The leaked materials show that the NSA has direct access to internal user data at various technology companies. The CEOs of all the implicated companies have denied the existence of backdoors or unfettered access to the NSA. There is one possible scenario in which they are both correct. The NSA undoubtedly has access to peering points where Internet traffic is transferred between ISPs. All they would need for unfettered access to user data is the SSL/TLS private key file used to encrypt traffic. This file is required at all points where SSL/TLS traffic terminates (i.e., many, many load balancers and proxies), and is probably less than a kilobyte. It's small enough to be transferred on paper. Certificate pinning, elliptical curve cryptography, large high-entropy keys are all completely useless if the NSA can subpoena or otherwise acquire the private keys and install beam splitters at peering points. There's no need to be a man-in-the-middle when you can be the man-at-the-end.
The acknowledged use of phone-call metadata implies the use of a communications graph, possibly to find second-degree nodes that are connected to "suspicious" nodes, or infer community structure. These topics have been extensively studied in the last decade (search Google Scholar for semi-supervised learning and community detection in networks). The use of graph based methods for detection leads to graph-based ideas for avoiding detection as well. It's plausible that knowledge about the detection method will lead to changes in interaction patterns that will make the method less effective. What's worse, however, is the possibility of "metadata attacks", where elements within a "suspicious" cell create a pattern of links to a target, causing the target to also be classified as suspicious.
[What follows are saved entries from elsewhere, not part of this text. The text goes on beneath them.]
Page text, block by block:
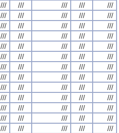
/// /// /// ///
///
/// /// /// ///
///
/// /// /// ///
///
/// /// /// ///
///
/// /// /// ///
///
/// /// /// ///
///
/// /// /// ///
///
/// /// /// ///
///
/// /// /// ///
///
/// /// /// ///
///
/// /// /// ///
///
/// /// /// ///
///
/// /// /// ///
///
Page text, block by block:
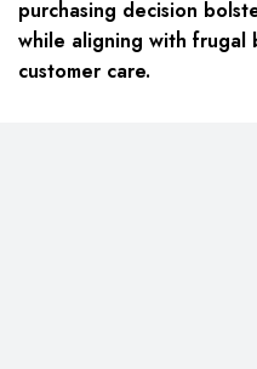
purchasing decision
while aligning with frugal
customer care.
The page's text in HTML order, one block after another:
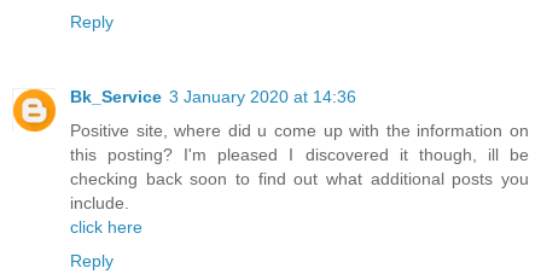
Reply
Bk_Service 3 January 2020 at 14:36
Positive site, where did u come up with the information on
this posting? I'm pleased I discovered it though, ill be
checking back soon to find out what additional posts you
include.
click here
Reply
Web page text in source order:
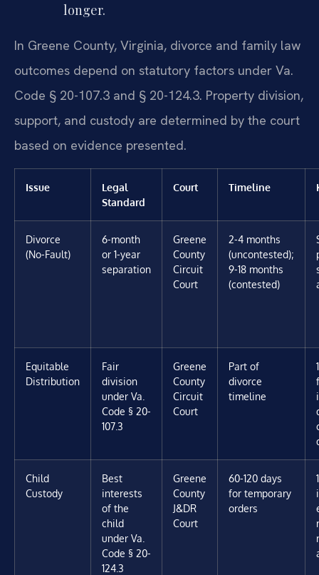
longer.
In Greene County, Virginia, divorce and family law
outcomes depend on statutory factors under Va.
Code § 20-107.3 and § 20-124.3. Property division,
support, and custody are determined by the court
based on evidence presented.
Issue
Legal
Standard
Court Timeline
Divorce
(No-Fault)
6-month
or 1-year
separation
Greene
County
Circuit
Court
2-4 months
(uncontested);
9-18 months
(contested)
Equitable
Distribution
Fair
division
under Va.
Code § 20-
107.3
Greene
County
Circuit
Court
Part of
divorce
timeline
Child
Custody
Best
interests
of the
child
under Va.
Code § 20-
124.3
Greene
County
J&DR
Court
60-120 days
for temporary
orders
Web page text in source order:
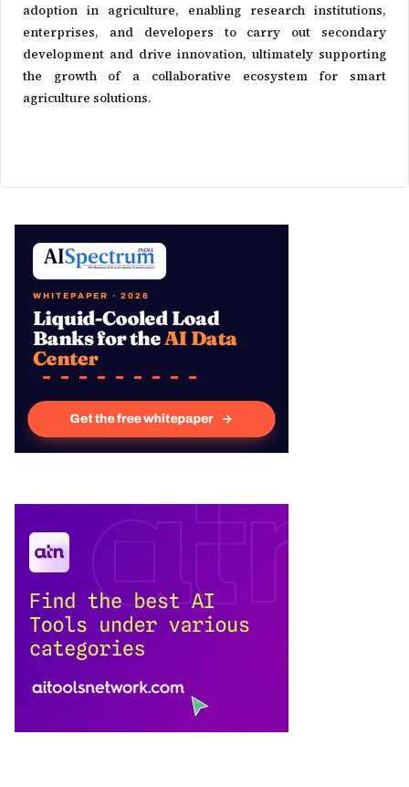
adoption in agriculture, enabling research institutions,
enterprises, and developers to carry out secondary
development and drive innovation, ultimately supporting
the growth of a collaborative ecosystem for smart
agriculture solutions.
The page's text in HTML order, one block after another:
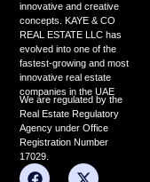
innovative and creative
concepts. KAYE & CO
REAL ESTATE LLC has
evolved into one of the
fastest-growing and most
innovative real estate
companies in the UAE
We are regulated by the
Real Estate Regulatory
Agency under Office
Registration Number
17029.
F
X
Y
I
L
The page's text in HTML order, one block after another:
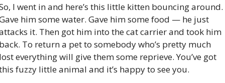
I went in and here’s this little kitten bouncing around.
him some water. Gave him some food — he just
it. Then got him into the cat carrier and took him
To return a pet to somebody who’s pretty much
everything will give them some reprieve. You’ve got
fuzzy little animal and it’s happy to see you.
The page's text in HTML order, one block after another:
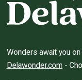
Wonders await you
Delawonder.com-
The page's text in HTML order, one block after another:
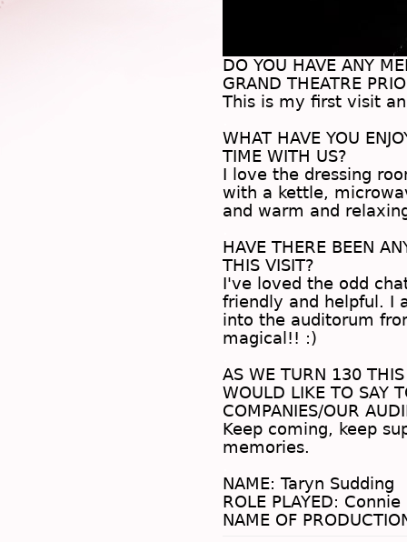
DO YOU HAVE ANY
GRAND THEATRE
This is my first visit
WHAT HAVE YOU
TIME WITH US?
I love the dressing
with a kettle,
and warm and
HAVE THERE BEEN
THIS VISIT?
I've loved the odd
friendly and helpful. I
into the auditorum
magical!! :)
AS WE TURN 130
WOULD LIKE TO SAY
COMPANIES/OUR
Keep coming, keep
memories.
NAME: Taryn Sudding
ROLE PLAYED:
NAME OF
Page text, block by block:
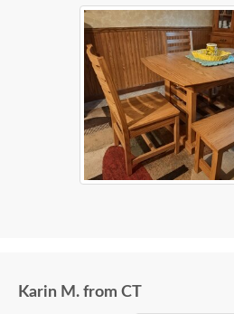
Karin M. from CT
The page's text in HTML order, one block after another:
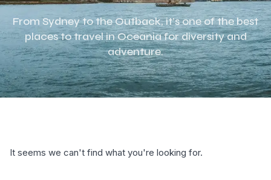
From Sydney to the Outback, it’s one of the best
places to travel in Oceania for diversity and
adventure.
It seems we can't find what you're looking for.
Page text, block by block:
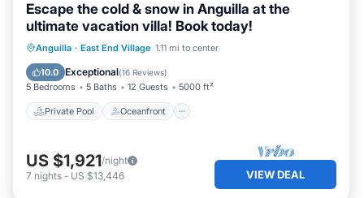
Escape the cold & snow in Anguilla at the
ultimate vacation villa! Book today!
Anguilla · East End Village 1.11 mi to center
10.0 Exceptional(16 Reviews)
5 Bedrooms 5 Baths 12 Guests 5000 ft²
Private Pool Oceanfront
Private Pool Oceanfront
Parking
US $1,921/night
7 nights - US $13,446 VIEW DEAL
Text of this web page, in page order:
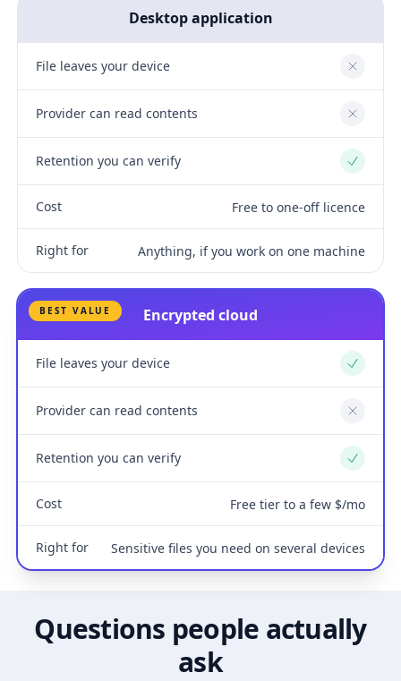
Desktop application
File leaves your device No
Provider can read contents No
Retention you can verify Yes
Cost Free to one-off licence
Right for Anything, if you work on one machine
BEST VALUE Encrypted cloud
File leaves your device Yes
Provider can read contents No
Retention you can verify Yes
Cost Free tier to a few $/mo
Right for Sensitive files you need on several devices
Questions people actually
ask
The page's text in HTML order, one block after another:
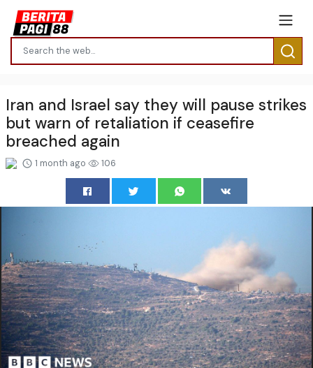
Iran and Israel say they will pause strikes
but warn of retaliation if ceasefire
breached again
1 month ago 106
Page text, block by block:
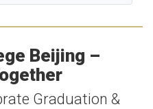
Beijing –
Graduation &
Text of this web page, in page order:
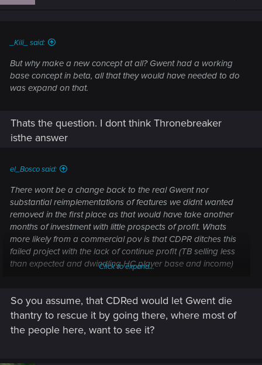
_Kili_ said:
But why make a new concept at all? Gwent had a working
base concept in beta, all that they would have needed to do
was expand on that.
Thats the question. I dont think Thronebreaker
isthe answer
el_Bosco said:
There wont be a change back to the real Gwent nor
substantial reimplementations of features we didnt wanted
removed in the first place as that would have take another
months of investment with little prospects of profit. Whats
more likely from a commercial pov is that CDPR ditches this
failed project with the lack of continue profit (TB selling less
than expected and dwindling HC player base and income)
Click to expand...
So you assume, that CDRed would let Gwent die
thantry to rescue it by going there, where most of
the people here, want to see it?
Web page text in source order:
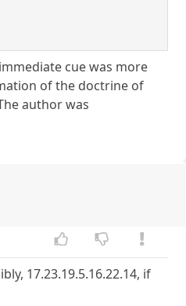
cue was more
of the doctrine of
author was
17.23.19.5.16.22.14, if

Link prediction is a well-studied research problem where, given a graph, the goal is to predict links that are "missing" in some sense. These could be friendships in a social network (think "people you may know..."), or whatever you would call links in a network of "suspicious" people. One of the simplest ways you could do this is to count the number of friends two people (who are not friends themselves) have in common. The higher the number of common friends, the more likely it is that the two people are actually (or should be, or will become) friends. An excellent but slightly older introduction to the problem is this excellent paper by Liben-Nowell et al. The most worrying question is what becomes of the false-positive links?